Additionally, health-care policy provision can be approached (especially regarding its day to day implementation and function) as the outcome of pressure groups actions using a pluralistic methodology.

Brief Concluding Remarks

This short article wishes to demonstrate, however briefly and through a first glance the key questions of whether health care provision is a political issue, and whether it can and should be approached via political science. It claims that health care regards all population members as potential users, costs expensively, employs many and operates within a social environment of inequalities, whilst its absence may cause problems at least in production, but in political tranquillity too. It is for these reasons that health-care provision is a political issue. On the other hand being a political issue, health-care provision policy can and should be analysed by the use of political theory, political sociology, comparative politics, etc., all of which are parts of political science. Having claimed that, the article does not wish either to exclude other approaches to health-care provision policy (e.g. through economics, fiscal studies, sociology, law, history, management etc.), but rather to invite to a productive academic dialogue. Neither does it wish to contain political science to the study of health-care services, as it can be used for the approach of all other state (and indeed social welfare state) actions to be they education, pensions, employment, child care etc., alongside broader issues such as defence, infrastructure, development, or whatever else concerns societies and polities. It additionally does not confine, but it rather encourages and invites political scientists interested and dealing with health-care provision policy to explore more aspects of political science such as political theory, party politics, comparative politics, alongside history of welfare as to show how we got where we currently are etc. It is just aiming to emphasise that health care is due to reasons approached one of the key concerns of polities, therefore a key political issue, and political science can be used as one of the ways to analyse health-care provision.

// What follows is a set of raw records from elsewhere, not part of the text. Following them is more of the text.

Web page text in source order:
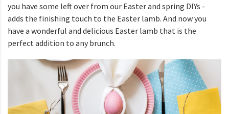
you have some left over from our Easter and spring DIYs -
adds the finishing touch to the Easter lamb. And now you
have a wonderful and delicious Easter lamb that is the
perfect addition to any brunch.
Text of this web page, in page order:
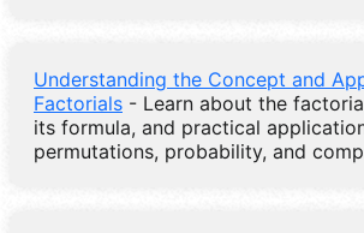
Understanding the Concept and
Factorials - Learn about the
its formula, and practical
permutations, probability, and
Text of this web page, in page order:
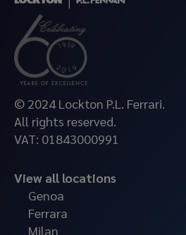
© 2024 Lockton P.L. Ferrari.
All rights reserved.
VAT: 01843000991
View all locations
Genoa
Ferrara
Milan
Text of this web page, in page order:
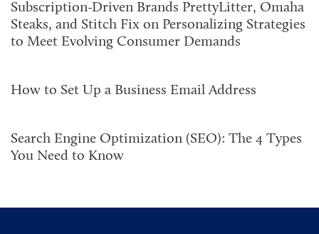
Subscription-Driven Brands PrettyLitter, Omaha
Steaks, and Stitch Fix on Personalizing Strategies
to Meet Evolving Consumer Demands
How to Set Up a Business Email Address
Search Engine Optimization (SEO): The 4 Types
You Need to Know
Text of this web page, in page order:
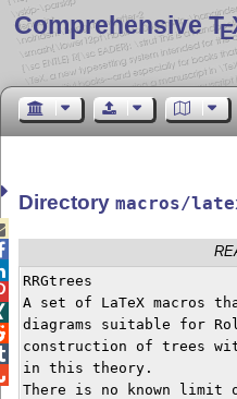
Comprehensive TE
Directorymacros/
RRGtrees
A set of LaTeX macros
diagrams suitable for
construction of trees
in this theory.
There is no known limit
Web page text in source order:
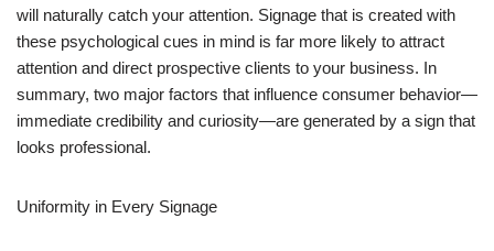
will naturally catch your attention. Signage that is created with
these psychological cues in mind is far more likely to attract
attention and direct prospective clients to your business. In
summary, two major factors that influence consumer behavior—
immediate credibility and curiosity—are generated by a sign that
looks professional.
Uniformity in Every Signage
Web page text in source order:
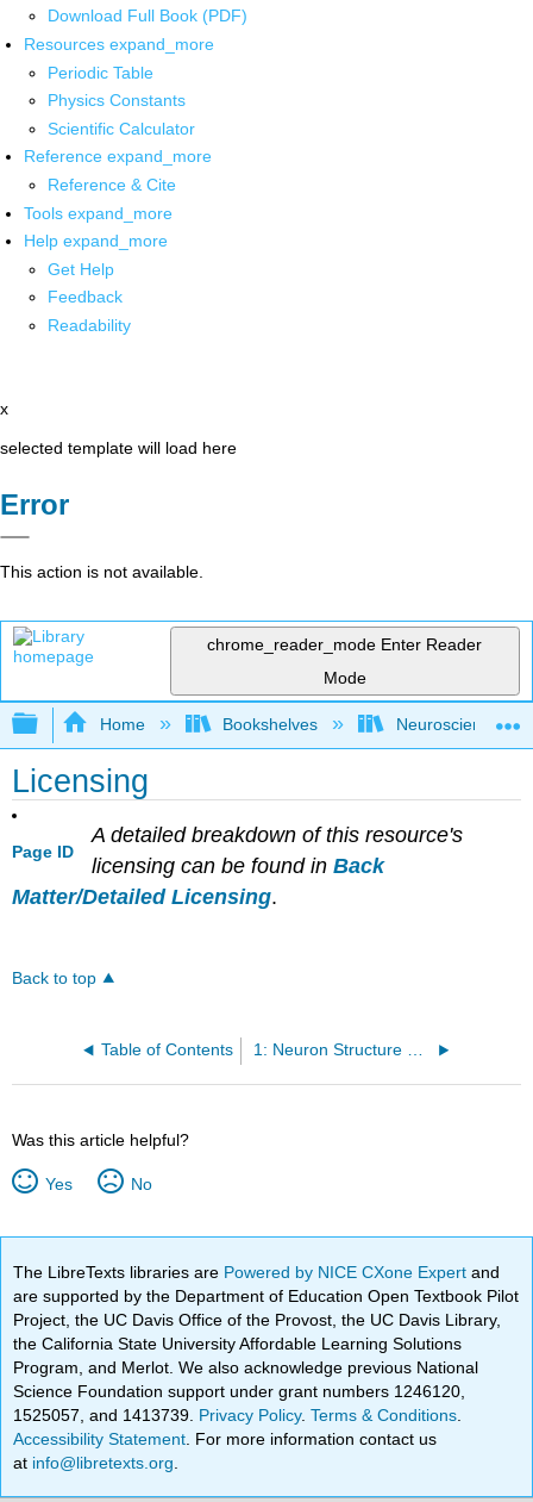
Download Full Book (PDF)
Resources expand_more
Periodic Table
Physics Constants
Scientific Calculator
Reference expand_more
Reference & Cite
Tools expand_more
Help expand_more
Get Help
Feedback
Readability
x
selected template will load here
Error
This action is not available.
chrome_reader_mode Enter Reader
Mode
Expand/collapse global hierarchy
Home Bookshelves Neuroscience
Licensing
Page ID
A detailed breakdown of this resource's
licensing can be found in Back
Matter/Detailed Licensing.
Back to top
Table of Contents 1: Neuron Structure and Function
Was this article helpful?
Yes No
The LibreTexts libraries are Powered by NICE CXone Expertand
are supported by the Department of Education Open Textbook Pilot
Project, the UC Davis Office of the Provost, the UC Davis Library,
the California State University Affordable Learning Solutions
Program, and Merlot. We also acknowledge previous National
Science Foundation support under grant numbers 1246120,
1525057, and 1413739. Privacy Policy.Terms & Conditions
Accessibility Statement . For more information contact us
at info@libretexts.org
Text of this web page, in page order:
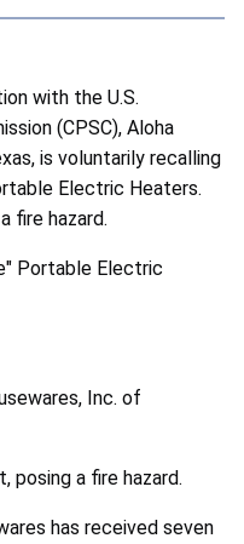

Note: *These volumes are collections of various articles and chapters; individual chapters from the volumes have been also read [23,24]. As they have however significantly assisted in forming the arguments set in the paper, but not been directly quoted and the paper wishes to be a short commentary, we choose to refer only to the wider volumes, not to overload the reader.

**As with the previous note above, we think it is neither helpful, nor necessary to include to the bibliography all references to the work of the theorists mentioned as no direct use of their work has been made. Easily we could cherry peak and refer to Aristotle’s Politics, More Utopia, Mill’s On Liberty and Utilitarianism, Rousseau’s Social Contract, Hayek’s Constitution of Liberty, Freedman’s Free to Choose etc. Also regarding the Esping-Andersen approach the literature that followed is vast including collective volumes [25].